The Grand Afroport
The Grand Afroport
The Grand Afroport
September 2017
Summary
The Grand Afroport (TGA) is an international consortium of construction and infrastructure
companies that wants to build a port on the east coast of Africa. The African Union established
a special body, the African Union Commission for Infrastructure Development (AUCID), to
decide on the precise location and other details of the port construction. After receiving several
bids, AUCID finally decided to award the project to TGA. However, construction of the port is
subject to receipt of a loan from the African Development Bank (AfDB). The AfDB will not
approve the loan unless some important concerns are resolved. As a result, at the behest
of AUCID, both the AfDB and TGA have agreed to a multiparty negotiation at which all the
stakeholders involved would be present.
The Project
TGA has proposed a deep-water port, which would be the first of its kind on the east coast of
Africa.1 It would be located in the delta of the Prettybanks river and on the shore of the Indian
Ocean in the Republic of Africania in east Africa.
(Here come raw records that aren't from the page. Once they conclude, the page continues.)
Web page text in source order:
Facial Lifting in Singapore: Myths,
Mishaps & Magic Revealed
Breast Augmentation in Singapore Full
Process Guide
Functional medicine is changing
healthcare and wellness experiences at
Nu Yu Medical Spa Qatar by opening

Like the European seaport Rotterdam, it
would accommodate a new generation of large cargo ships and supertankers, believed to be
especially cost-effective in transporting raw materials and finished goods. The port would
be likely not only to benefit the local economy but also bring tremendous economic benefits
to the entire African continent. The port would not only provide better infrastructure but also
offer new job opportunities. AUCID established a special committee to select the promoter, and
the selection was done in a very transparent manner. The project requires a total estimated
investment of about $25 billion, of which $10 billion is needed for the first phase of
construction. TGA proposed a sound equity base as well as a commitment from the World Bank
to finance up to 75% of the project. However, the World Bank would form part of the
consortium only if the African Development Bank agrees to provide a portion of this loan, at
least in the first phase, to TGA.
1 For the exercise, students may use a different country name and coast with the professor’s permission.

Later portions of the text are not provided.